# [DATA PROVIDED]
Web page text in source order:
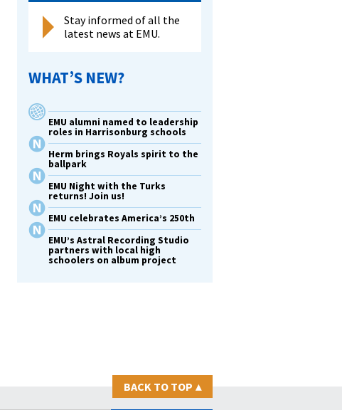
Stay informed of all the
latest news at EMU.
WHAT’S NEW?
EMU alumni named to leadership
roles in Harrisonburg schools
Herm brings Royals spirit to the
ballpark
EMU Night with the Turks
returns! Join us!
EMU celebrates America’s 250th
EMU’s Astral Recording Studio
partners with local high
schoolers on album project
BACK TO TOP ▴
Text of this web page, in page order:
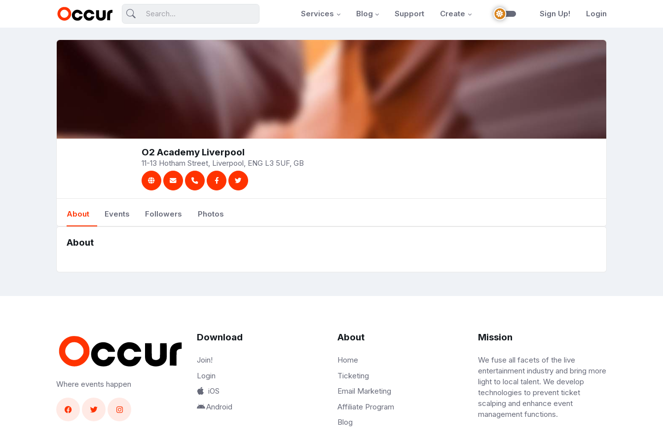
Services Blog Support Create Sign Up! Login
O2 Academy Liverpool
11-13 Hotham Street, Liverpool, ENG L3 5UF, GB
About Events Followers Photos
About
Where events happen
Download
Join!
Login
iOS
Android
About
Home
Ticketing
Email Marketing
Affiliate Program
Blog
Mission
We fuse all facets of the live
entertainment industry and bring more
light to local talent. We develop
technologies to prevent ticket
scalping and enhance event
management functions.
==
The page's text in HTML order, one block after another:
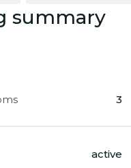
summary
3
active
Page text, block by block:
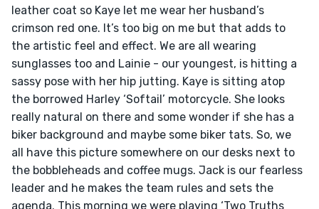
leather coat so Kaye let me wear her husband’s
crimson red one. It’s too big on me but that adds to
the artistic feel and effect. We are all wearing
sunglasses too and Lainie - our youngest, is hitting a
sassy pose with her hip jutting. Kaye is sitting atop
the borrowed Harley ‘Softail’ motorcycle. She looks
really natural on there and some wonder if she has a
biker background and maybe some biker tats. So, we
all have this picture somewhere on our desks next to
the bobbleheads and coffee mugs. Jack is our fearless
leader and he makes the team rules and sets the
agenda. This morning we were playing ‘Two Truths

# [TASK INSTRUCTIONS]
Using the entries above, transcribe exactly from the line that has "Web page text" through the line that has "We fuse all facets of the live". Pictures are dropped.

# [SOLUTION FOR THIS EXERCISE]
Web page text in source order:
Stay informed of all the
latest news at EMU.
WHAT’S NEW?
EMU alumni named to leadership
roles in Harrisonburg schools
Herm brings Royals spirit to the
ballpark
EMU Night with the Turks
returns! Join us!
EMU celebrates America’s 250th
EMU’s Astral Recording Studio
partners with local high
schoolers on album project
BACK TO TOP ▴
Text of this web page, in page order:
Services Blog Support Create Sign Up! Login
O2 Academy Liverpool
11-13 Hotham Street, Liverpool, ENG L3 5UF, GB
About Events Followers Photos
About
Where events happen
Download
Join!
Login
iOS
Android
About
Home
Ticketing
Email Marketing
Affiliate Program
Blog
Mission
We fuse all facets of the live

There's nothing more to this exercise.